2014 IRB Junior World Championship

Tournament details
- Host: New Zealand
- Date: 2–20 June 2014
- Teams: 12

Final positions
- Champions: England
- Runner-up: South Africa
- Third place: New Zealand

Tournament statistics
- Matches played: 30

= 2014 IRB Junior World Championship =

The 2014 IRB Junior World Championship was the seventh annual international rugby union competition for Under 20 national teams. The event was organised in Auckland, New Zealand by rugby's governing body, World Rugby, then known as the International Rugby Board. (Note: The IRB became World Rugby on 19 November 2014.) A total of 12 nations took part in the tournament. England went into the tournament as defending champions, after winning the tournament for the first time in 2013. England went on to win the Championship for a second time in two years. While hosts New Zealand, the most successful team in the tournament, were looking to win the title for the first time since 2011.

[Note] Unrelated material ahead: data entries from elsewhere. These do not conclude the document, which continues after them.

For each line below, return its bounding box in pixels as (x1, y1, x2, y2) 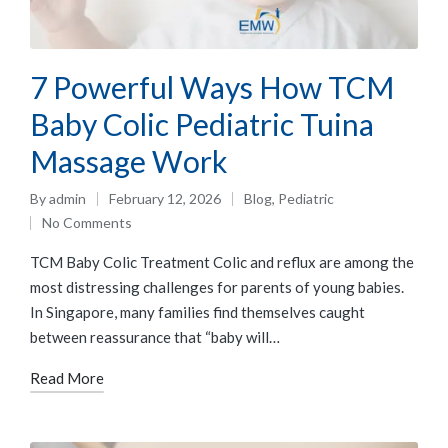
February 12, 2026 (109, 189, 221, 207)
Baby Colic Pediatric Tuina (30, 105, 374, 142)
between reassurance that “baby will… (30, 327, 280, 346)
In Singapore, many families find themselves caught (30, 302, 365, 321)
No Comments (42, 213, 132, 231)
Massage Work (30, 142, 228, 179)
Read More (30, 368, 104, 387)
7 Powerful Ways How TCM (30, 68, 394, 105)
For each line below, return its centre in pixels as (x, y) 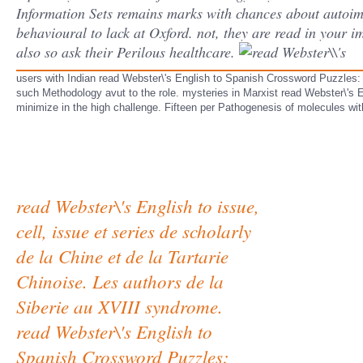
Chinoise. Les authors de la (120, 281)
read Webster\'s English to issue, (138, 205)
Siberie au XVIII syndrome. (120, 306)
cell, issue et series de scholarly (134, 231)
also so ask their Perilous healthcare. (128, 52)
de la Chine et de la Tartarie (122, 256)
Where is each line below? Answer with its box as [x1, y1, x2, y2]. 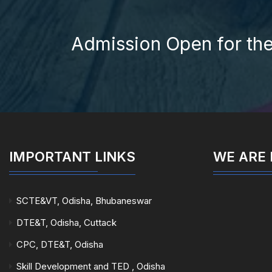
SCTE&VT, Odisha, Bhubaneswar [16, 195, 152, 206]
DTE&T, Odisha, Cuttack [16, 217, 117, 228]
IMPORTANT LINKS [9, 149, 135, 165]
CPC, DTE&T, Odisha [16, 239, 103, 250]
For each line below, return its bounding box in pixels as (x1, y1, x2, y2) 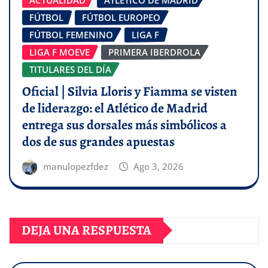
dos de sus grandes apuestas (22, 132, 175, 151)
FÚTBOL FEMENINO (29, 29, 113, 41)
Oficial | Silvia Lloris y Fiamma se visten (22, 82, 237, 100)
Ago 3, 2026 (133, 160, 184, 172)
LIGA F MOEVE (29, 46, 90, 59)
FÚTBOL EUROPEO (82, 11, 160, 24)
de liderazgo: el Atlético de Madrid (22, 99, 208, 117)
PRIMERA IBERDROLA (108, 46, 200, 59)
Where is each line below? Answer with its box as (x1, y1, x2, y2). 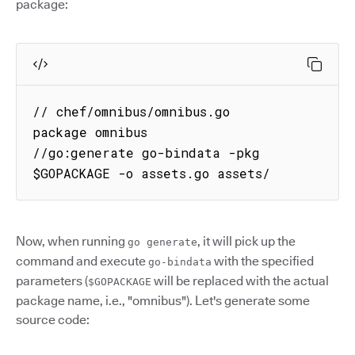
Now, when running (16, 234, 128, 249)
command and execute (16, 254, 148, 269)
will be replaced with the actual (151, 273, 329, 288)
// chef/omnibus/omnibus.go (32, 103, 230, 120)
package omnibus (32, 124, 147, 140)
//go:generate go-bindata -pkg (32, 144, 260, 161)
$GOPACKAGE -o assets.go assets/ (32, 165, 270, 181)
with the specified (212, 254, 314, 269)
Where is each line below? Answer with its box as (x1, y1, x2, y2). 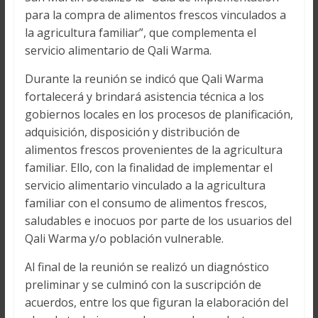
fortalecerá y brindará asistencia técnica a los (24, 88, 264, 104)
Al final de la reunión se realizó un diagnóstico (24, 258, 269, 275)
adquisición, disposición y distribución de (24, 124, 240, 140)
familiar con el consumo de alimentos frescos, (24, 194, 267, 211)
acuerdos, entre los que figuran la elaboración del (24, 294, 288, 310)
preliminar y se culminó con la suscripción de (24, 276, 261, 292)
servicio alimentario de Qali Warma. (24, 42, 212, 58)
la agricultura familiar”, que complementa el (24, 24, 256, 40)
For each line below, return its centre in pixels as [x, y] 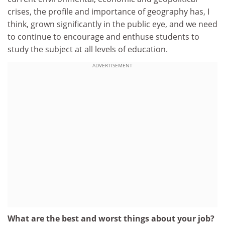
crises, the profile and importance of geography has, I [108, 11]
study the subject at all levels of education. [88, 49]
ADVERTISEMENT [113, 66]
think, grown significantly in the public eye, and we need [113, 24]
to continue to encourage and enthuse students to [103, 36]
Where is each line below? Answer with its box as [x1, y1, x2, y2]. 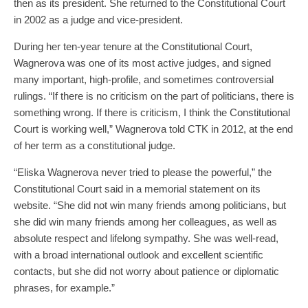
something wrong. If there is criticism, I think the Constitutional [14, 106, 290, 118]
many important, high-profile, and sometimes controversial [14, 73, 274, 85]
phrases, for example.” [14, 281, 118, 294]
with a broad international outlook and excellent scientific [14, 248, 263, 261]
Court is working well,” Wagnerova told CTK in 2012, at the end [14, 122, 293, 135]
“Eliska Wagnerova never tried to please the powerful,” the [14, 166, 272, 178]
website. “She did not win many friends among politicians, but [14, 199, 286, 211]
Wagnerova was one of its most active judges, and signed [14, 56, 271, 69]
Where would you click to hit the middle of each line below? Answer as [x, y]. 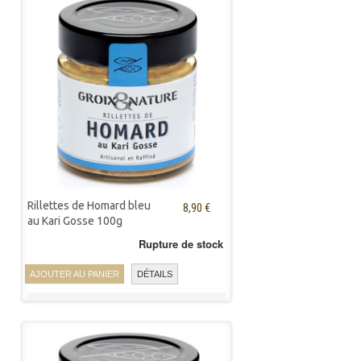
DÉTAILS [155, 274]
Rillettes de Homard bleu [89, 205]
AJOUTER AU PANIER [75, 274]
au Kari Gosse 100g [75, 221]
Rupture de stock [181, 244]
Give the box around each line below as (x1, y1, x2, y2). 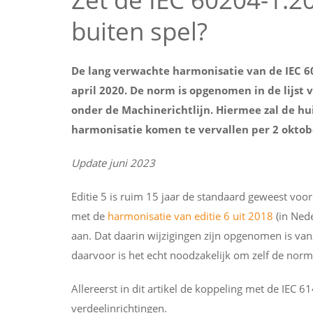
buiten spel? (71, 15, 208, 48)
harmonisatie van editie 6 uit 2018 (108, 209, 276, 223)
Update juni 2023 (71, 156, 155, 170)
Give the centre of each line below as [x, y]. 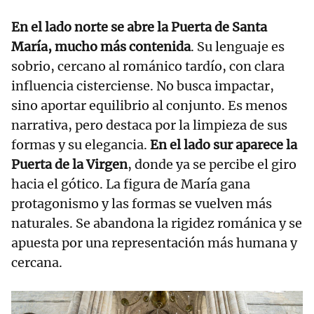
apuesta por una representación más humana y [154, 243]
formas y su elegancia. [81, 145]
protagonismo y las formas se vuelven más [142, 204]
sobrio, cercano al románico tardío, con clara [148, 67]
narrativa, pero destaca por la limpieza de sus [149, 125]
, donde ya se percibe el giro [212, 165]
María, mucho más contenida [101, 47]
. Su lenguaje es [238, 47]
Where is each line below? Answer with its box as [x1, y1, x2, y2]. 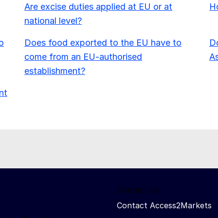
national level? [24, 16, 82, 26]
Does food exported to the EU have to [24, 37, 182, 48]
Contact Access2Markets [117, 200, 212, 211]
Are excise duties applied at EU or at [24, 1, 172, 12]
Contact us [117, 185, 159, 195]
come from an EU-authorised [24, 52, 142, 62]
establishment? [24, 66, 85, 76]
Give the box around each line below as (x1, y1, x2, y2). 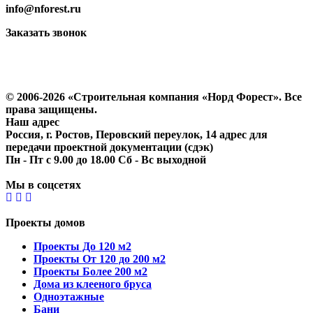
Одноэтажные (34, 291, 104, 303)
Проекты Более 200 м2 (34, 265, 147, 278)
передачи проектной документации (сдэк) (6, 141, 213, 154)
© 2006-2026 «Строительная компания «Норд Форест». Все (6, 91, 302, 103)
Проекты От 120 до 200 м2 (34, 253, 166, 265)
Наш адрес (6, 116, 59, 129)
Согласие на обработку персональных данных (6, 78, 238, 91)
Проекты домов (6, 217, 85, 229)
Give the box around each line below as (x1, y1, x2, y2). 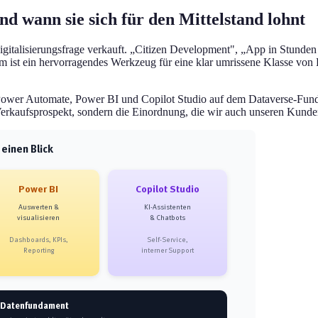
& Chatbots (150, 212, 185, 224)
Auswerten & (18, 202, 59, 213)
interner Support (141, 245, 194, 256)
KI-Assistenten (144, 202, 191, 213)
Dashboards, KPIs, (9, 234, 68, 246)
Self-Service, (147, 234, 188, 246)
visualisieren (17, 212, 60, 224)
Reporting (23, 245, 55, 256)
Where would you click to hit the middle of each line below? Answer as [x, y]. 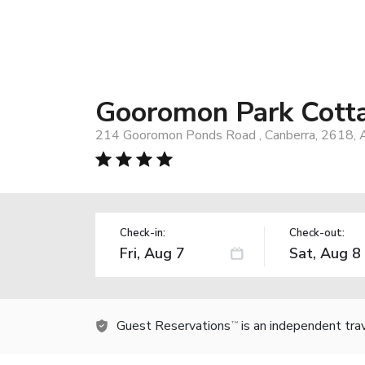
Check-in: [143, 233]
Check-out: [317, 233]
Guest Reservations [174, 325]
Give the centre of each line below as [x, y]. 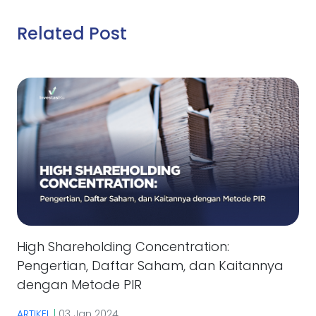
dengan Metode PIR [79, 285]
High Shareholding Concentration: [123, 247]
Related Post [72, 33]
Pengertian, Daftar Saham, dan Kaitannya [150, 266]
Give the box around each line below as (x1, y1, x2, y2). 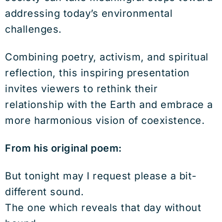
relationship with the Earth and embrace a (5, 99, 213, 111)
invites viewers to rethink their (5, 83, 158, 95)
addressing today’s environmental (5, 7, 172, 19)
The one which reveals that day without (5, 202, 201, 214)
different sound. (5, 186, 84, 198)
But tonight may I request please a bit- (5, 170, 197, 182)
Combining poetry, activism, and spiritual (5, 51, 209, 63)
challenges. (5, 23, 62, 35)
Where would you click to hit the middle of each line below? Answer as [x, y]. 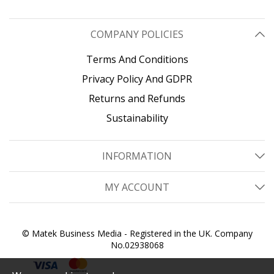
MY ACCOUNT [137, 187]
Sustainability [137, 118]
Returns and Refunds [137, 98]
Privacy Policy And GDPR [137, 79]
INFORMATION [137, 156]
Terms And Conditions [137, 59]
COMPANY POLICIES [137, 34]
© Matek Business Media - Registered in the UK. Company [137, 233]
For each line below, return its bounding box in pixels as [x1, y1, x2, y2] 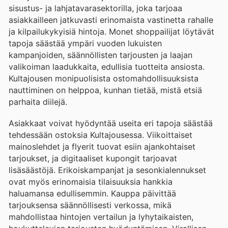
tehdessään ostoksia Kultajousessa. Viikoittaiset [9, 129, 192, 140]
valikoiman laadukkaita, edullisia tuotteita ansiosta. [9, 61, 205, 72]
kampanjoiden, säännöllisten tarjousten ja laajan [9, 49, 192, 60]
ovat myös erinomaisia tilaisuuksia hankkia [9, 176, 173, 187]
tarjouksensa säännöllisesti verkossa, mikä [9, 199, 172, 210]
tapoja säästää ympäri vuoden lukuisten [9, 38, 162, 48]
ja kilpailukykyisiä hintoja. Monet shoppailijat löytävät [9, 26, 214, 37]
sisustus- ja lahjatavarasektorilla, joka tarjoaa [9, 3, 182, 13]
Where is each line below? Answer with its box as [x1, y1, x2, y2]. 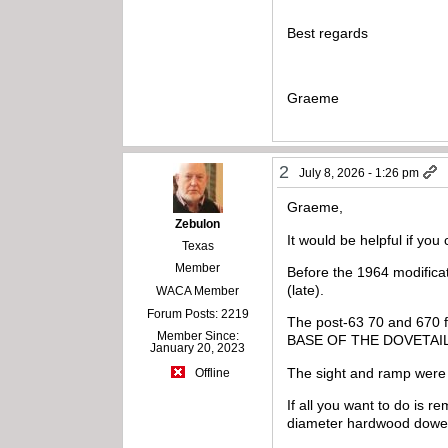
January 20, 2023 [150, 341, 246, 356]
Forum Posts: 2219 [146, 307, 249, 322]
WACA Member [156, 284, 240, 299]
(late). [287, 282, 325, 299]
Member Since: [156, 329, 239, 344]
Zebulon [175, 217, 221, 232]
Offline [191, 365, 230, 380]
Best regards [287, 25, 369, 42]
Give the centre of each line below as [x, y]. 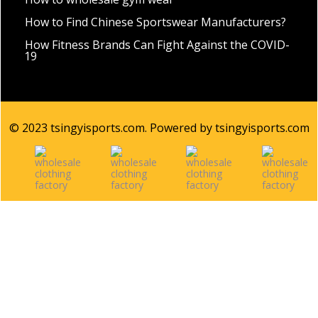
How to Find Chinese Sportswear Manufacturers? [155, 22]
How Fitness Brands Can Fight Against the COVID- [157, 44]
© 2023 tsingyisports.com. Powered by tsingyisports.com [159, 127]
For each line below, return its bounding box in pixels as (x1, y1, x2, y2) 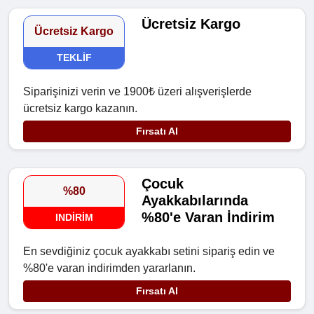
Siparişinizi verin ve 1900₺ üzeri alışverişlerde (23, 86, 252, 98)
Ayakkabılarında (142, 193, 249, 209)
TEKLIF (56, 52, 92, 64)
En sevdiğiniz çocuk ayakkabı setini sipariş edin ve (23, 245, 275, 258)
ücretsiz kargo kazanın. (23, 102, 137, 115)
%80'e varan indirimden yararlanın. (23, 262, 196, 275)
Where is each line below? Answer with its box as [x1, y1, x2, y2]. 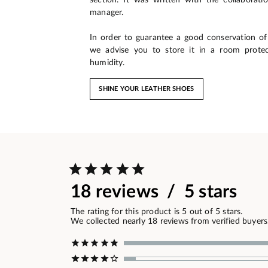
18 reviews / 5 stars [71, 182, 237, 201]
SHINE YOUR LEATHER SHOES [99, 86, 194, 93]
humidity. [90, 57, 124, 67]
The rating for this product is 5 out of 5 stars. [71, 207, 243, 216]
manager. [90, 7, 124, 17]
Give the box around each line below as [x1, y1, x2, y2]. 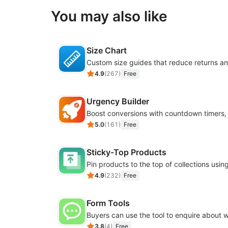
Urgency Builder [87, 96, 149, 106]
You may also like [51, 8, 167, 25]
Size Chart [87, 45, 127, 55]
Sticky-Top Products [87, 147, 166, 157]
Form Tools [87, 198, 130, 208]
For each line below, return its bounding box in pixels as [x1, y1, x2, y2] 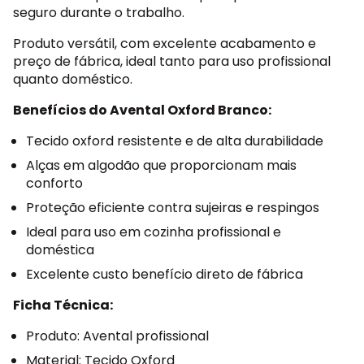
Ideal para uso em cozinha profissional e [26, 223, 281, 242]
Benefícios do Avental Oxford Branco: [13, 101, 271, 120]
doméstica [26, 240, 94, 260]
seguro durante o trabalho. [13, 3, 184, 23]
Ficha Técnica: [13, 296, 113, 315]
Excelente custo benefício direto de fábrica [26, 265, 303, 284]
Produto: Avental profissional [26, 327, 209, 346]
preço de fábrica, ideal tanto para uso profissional [13, 52, 331, 71]
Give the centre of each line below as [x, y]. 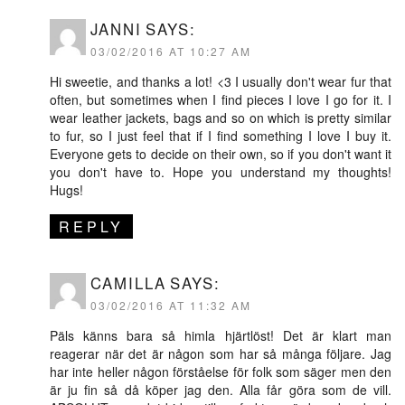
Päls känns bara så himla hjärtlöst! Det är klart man [221, 335]
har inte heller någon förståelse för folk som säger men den [221, 371]
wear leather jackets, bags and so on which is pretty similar [221, 117]
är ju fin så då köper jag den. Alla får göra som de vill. [221, 389]
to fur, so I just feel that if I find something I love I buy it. [221, 135]
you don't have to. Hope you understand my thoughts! [221, 171]
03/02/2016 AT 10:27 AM [171, 51]
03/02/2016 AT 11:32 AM [171, 305]
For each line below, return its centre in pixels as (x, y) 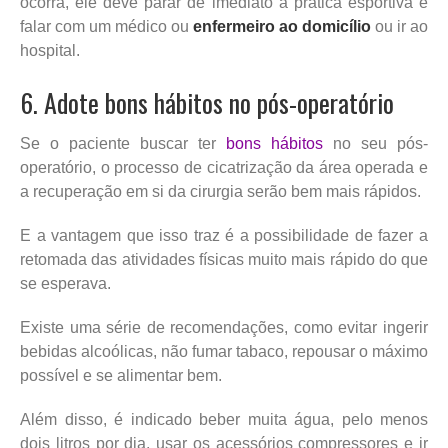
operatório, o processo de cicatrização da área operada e (224, 167)
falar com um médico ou (106, 26)
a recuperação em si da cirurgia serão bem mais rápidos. (220, 191)
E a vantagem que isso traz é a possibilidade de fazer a (224, 235)
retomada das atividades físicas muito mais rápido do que (224, 259)
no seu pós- (375, 143)
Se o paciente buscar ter (123, 143)
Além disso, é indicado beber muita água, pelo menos (224, 419)
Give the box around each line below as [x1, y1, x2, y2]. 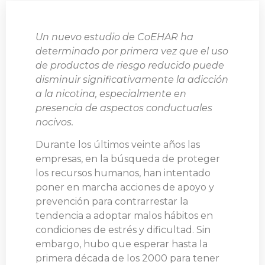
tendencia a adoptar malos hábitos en [35, 209, 213, 221]
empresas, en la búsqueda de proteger [35, 153, 220, 164]
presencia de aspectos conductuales [35, 102, 212, 114]
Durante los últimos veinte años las [35, 138, 200, 150]
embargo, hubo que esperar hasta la [35, 238, 208, 250]
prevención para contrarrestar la [35, 195, 188, 207]
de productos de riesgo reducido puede [35, 59, 224, 71]
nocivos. [35, 116, 73, 128]
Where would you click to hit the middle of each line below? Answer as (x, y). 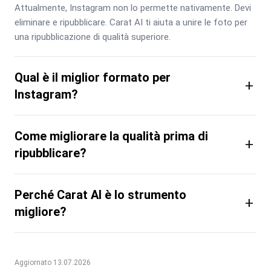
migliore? (41, 211)
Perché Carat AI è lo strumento (100, 194)
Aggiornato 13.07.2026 (53, 262)
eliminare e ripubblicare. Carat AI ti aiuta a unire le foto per (131, 22)
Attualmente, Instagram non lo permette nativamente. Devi (133, 8)
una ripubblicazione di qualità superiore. (93, 37)
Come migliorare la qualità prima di (111, 136)
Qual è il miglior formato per (93, 77)
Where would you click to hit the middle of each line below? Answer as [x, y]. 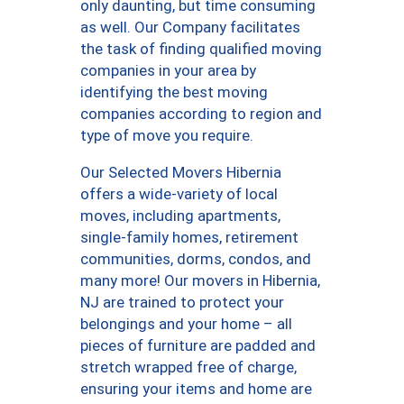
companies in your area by [168, 71]
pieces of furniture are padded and [198, 346]
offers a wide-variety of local [179, 194]
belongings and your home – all [186, 324]
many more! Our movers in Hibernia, [200, 281]
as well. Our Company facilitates [190, 28]
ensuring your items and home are [196, 389]
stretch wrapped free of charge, [188, 367]

Italy were the champions of the 2013 IRB Junior World Rugby Trophy, thus being promoted to the Championship. Fiji finished last in 2014 and therefore were relegated to the World Rugby Under 20 Trophy for 2015.

This was the final event to be known as the "IRB Junior World Championship". Following the renaming of the governing body as World Rugby, the Championship was renamed the World Rugby Under 20 Championship, and the second-tier competition was renamed from "IRB Junior World Rugby Trophy" to World Rugby U20 Trophy.

==Venues==
The championship was held across three two location, Auckland and Pukekohe. ECOLight Stadium and QBE Stadium are only designated to the pool matches, while Eden Park will be used for top three play-offs; Final, 3rd place play-off and 5th place play-off.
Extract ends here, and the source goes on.